Is it normal for monitoring anomalies to occur after a TiKV node goes down and its status changes to "down," then recovers to "up" after 1 hour?

This topic has been translated from a Chinese forum by GPT and might contain errors.

Original topic: tikv其中一个节点宕机之后状态为dwon,1小时之后恢复,状态恢复为up监控异常是否为正常现象

| username: 舞动梦灵

According to the image, there are two services that haven’t started and one node is offline.
In fact, all nodes in the cluster are up.

| username: 像风一样的男子 | Original post link

These two are Prometheus monitoring clients. They are not displayed on the display cluster. Go to the problematic node and restart the blackbox_exporter and node_exporter processes.

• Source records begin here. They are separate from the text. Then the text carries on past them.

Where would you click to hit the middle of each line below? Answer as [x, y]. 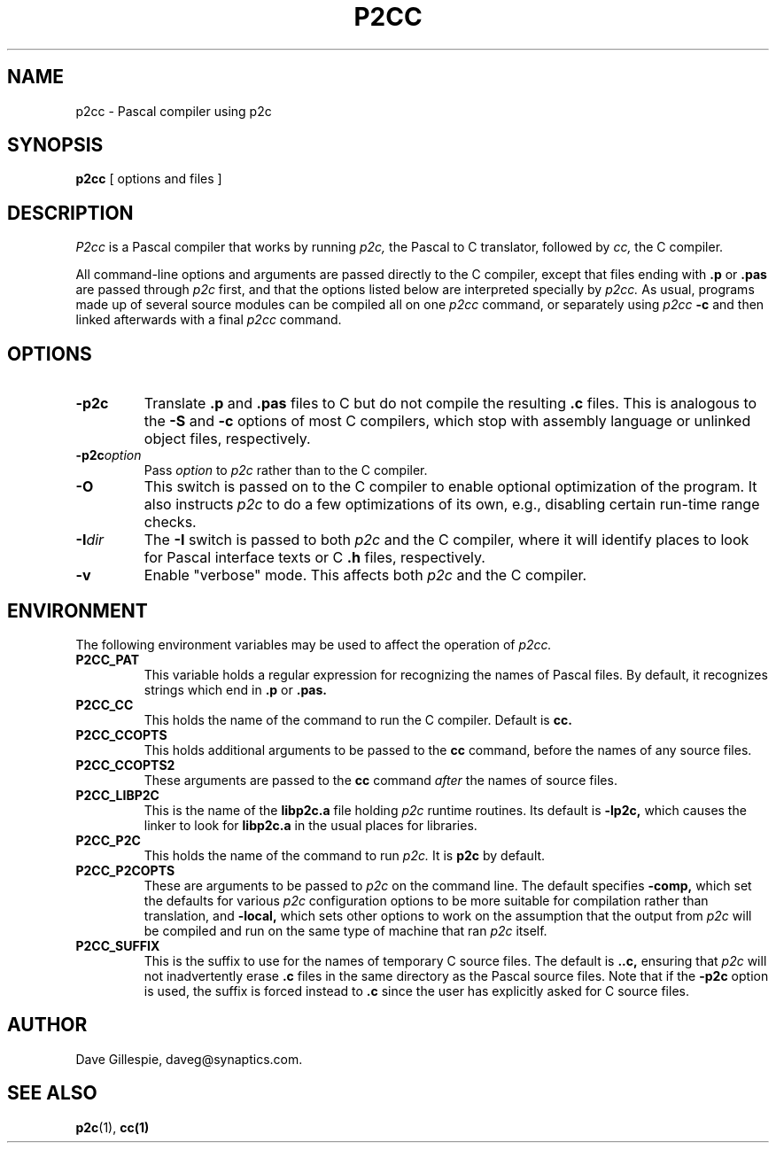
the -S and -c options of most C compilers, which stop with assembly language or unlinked [447, 421]
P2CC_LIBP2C [117, 795]
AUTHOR [47, 1025]
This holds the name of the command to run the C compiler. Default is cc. [358, 719]
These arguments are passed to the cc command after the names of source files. [380, 780]
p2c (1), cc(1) [113, 1127]
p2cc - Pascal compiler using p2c [174, 111]
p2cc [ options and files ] [149, 179]
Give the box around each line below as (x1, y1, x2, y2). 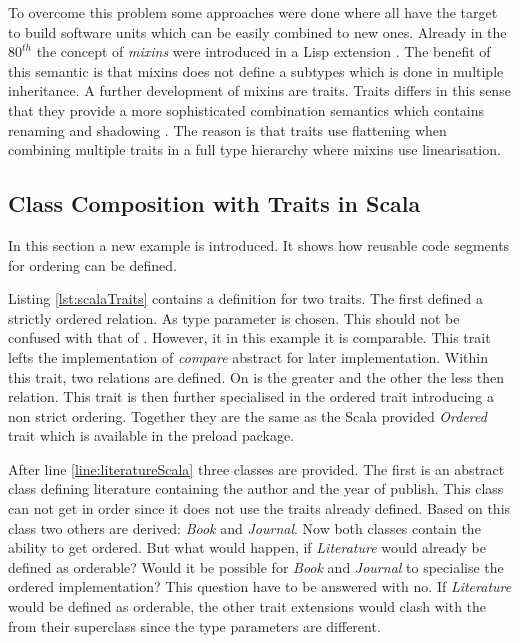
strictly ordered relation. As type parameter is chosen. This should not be (8, 307, 460, 328)
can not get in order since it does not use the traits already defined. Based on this (8, 498, 511, 519)
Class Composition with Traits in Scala (8, 188, 421, 219)
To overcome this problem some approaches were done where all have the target (8, 2, 498, 22)
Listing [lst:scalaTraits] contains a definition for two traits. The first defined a (8, 288, 483, 309)
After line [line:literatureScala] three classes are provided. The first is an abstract (8, 458, 505, 479)
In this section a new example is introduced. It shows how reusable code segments (8, 234, 510, 255)
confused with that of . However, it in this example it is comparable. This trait (8, 327, 491, 348)
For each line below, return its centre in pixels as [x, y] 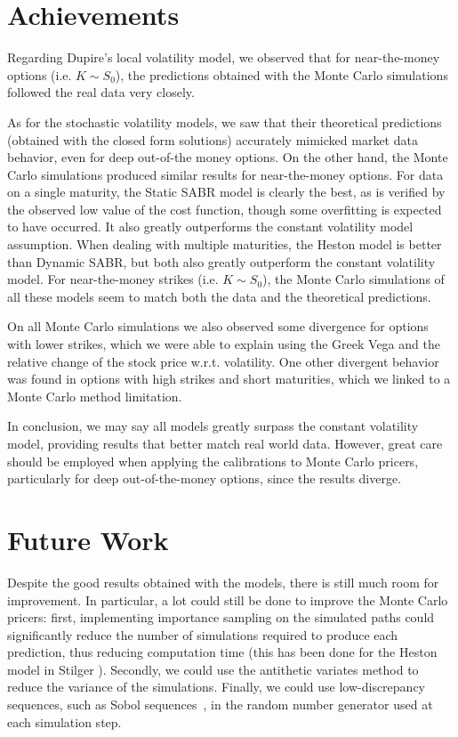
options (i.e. [40, 74]
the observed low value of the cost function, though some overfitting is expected [225, 209]
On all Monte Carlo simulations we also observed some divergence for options [218, 326]
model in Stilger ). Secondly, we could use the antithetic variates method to [213, 669]
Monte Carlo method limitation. [95, 396]
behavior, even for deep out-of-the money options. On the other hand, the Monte [228, 157]
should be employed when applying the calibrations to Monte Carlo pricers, [213, 461]
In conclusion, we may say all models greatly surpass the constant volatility [213, 426]
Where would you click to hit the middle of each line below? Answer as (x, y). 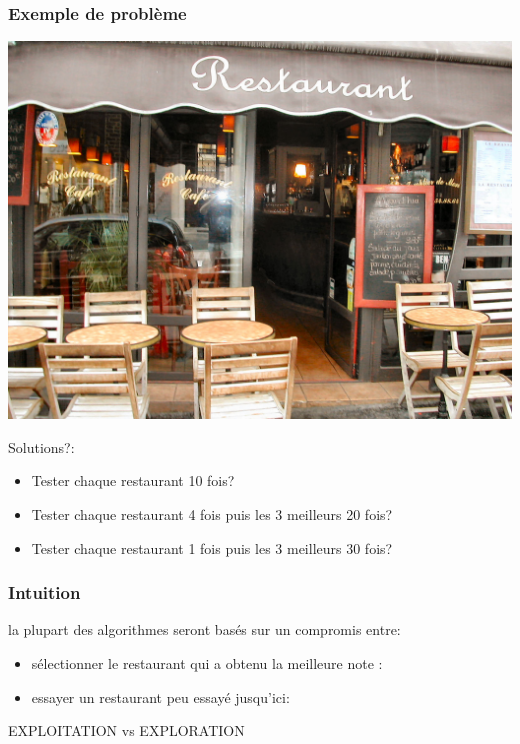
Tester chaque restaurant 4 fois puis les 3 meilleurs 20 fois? (212, 514)
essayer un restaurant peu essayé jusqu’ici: (160, 696)
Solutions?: (41, 446)
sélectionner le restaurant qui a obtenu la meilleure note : (207, 663)
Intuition (44, 592)
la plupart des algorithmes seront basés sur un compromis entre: (204, 629)
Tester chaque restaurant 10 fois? (133, 480)
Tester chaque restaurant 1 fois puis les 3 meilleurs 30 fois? (212, 547)
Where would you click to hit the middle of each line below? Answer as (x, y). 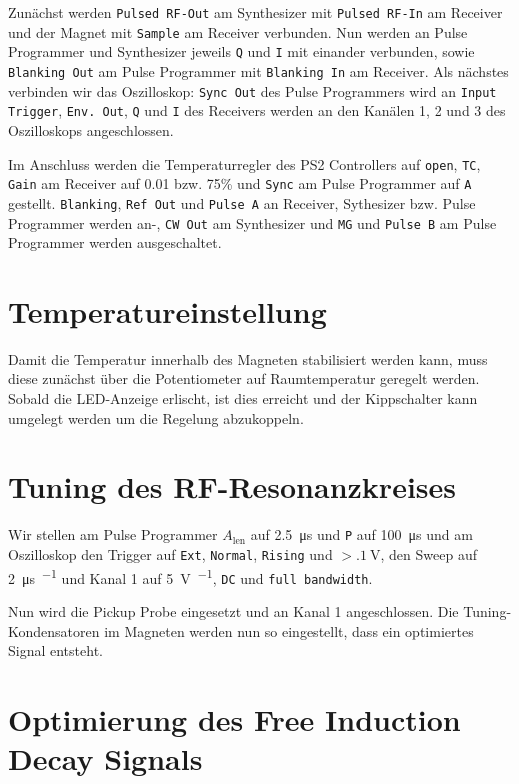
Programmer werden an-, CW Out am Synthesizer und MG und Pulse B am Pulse (252, 222)
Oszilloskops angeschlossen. (91, 129)
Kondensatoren (54, 630)
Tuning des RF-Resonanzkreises (232, 486)
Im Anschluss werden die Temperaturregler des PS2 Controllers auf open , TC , (244, 163)
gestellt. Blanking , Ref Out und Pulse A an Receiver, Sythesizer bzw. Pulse (242, 202)
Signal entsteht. (55, 650)
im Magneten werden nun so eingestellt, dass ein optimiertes (289, 630)
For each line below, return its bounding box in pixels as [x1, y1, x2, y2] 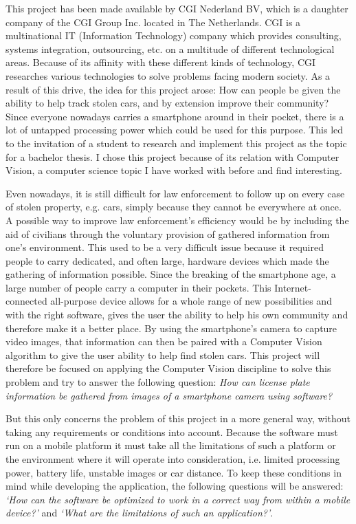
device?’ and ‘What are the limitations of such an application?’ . [5, 505, 274, 520]
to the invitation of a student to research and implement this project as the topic [5, 135, 347, 150]
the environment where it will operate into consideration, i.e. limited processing [5, 452, 340, 466]
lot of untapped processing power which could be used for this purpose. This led [5, 122, 344, 137]
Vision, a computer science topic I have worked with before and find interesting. [5, 163, 342, 177]
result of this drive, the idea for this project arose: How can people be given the [5, 82, 341, 96]
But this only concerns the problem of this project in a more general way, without [5, 411, 351, 426]
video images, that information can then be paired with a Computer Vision [5, 334, 322, 349]
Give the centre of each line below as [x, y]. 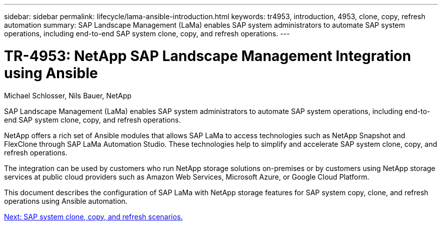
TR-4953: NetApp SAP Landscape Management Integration [208, 56]
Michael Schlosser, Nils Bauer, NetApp [68, 95]
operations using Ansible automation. [66, 201]
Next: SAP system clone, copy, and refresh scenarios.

| username: 大飞哥online | Original post link

It can be ignored.

| username: 舞动梦灵 | Original post link

I was thinking it could be ignored, as the TiKV node has already started and is up normally.

| username: 舞动梦灵 | Original post link

Check again. Indeed, these two processes did not start… I didn’t notice. I only thought that the TiKV process needed to be started. -_-||

| username: 舞动梦灵 | Original post link

I looked into the tombstone stores issue and found other articles mentioning that the official documentation states that when a TiKV node crashes and then recovers, the monitoring might not respond. In such cases, you need to delete a certain file in the corresponding directory, but this can be ignored.

| username: h5n1 | Original post link

pd-ctl -u http://pd_ip:2379 store remove-tombstone
or curl -X DELETE pd-addr:port/pd/api/v1/stores/remove-tombstone

Handle it.

| username: 舞动梦灵 | Original post link

Thank you. I’ve seen this approach, but without a testing environment, I’m hesitant to proceed directly. I’ll just leave it for now.

| username: zhanggame1 | Original post link

Take a look at the logs of the two nodes to see what was recorded at that time.

| username: 舞动梦灵 | Original post link

The two corresponding monitoring services did not start automatically after the restart. They were started manually.

| username: system | Original post link

This topic was automatically closed 60 days after the last reply. New replies are no longer allowed.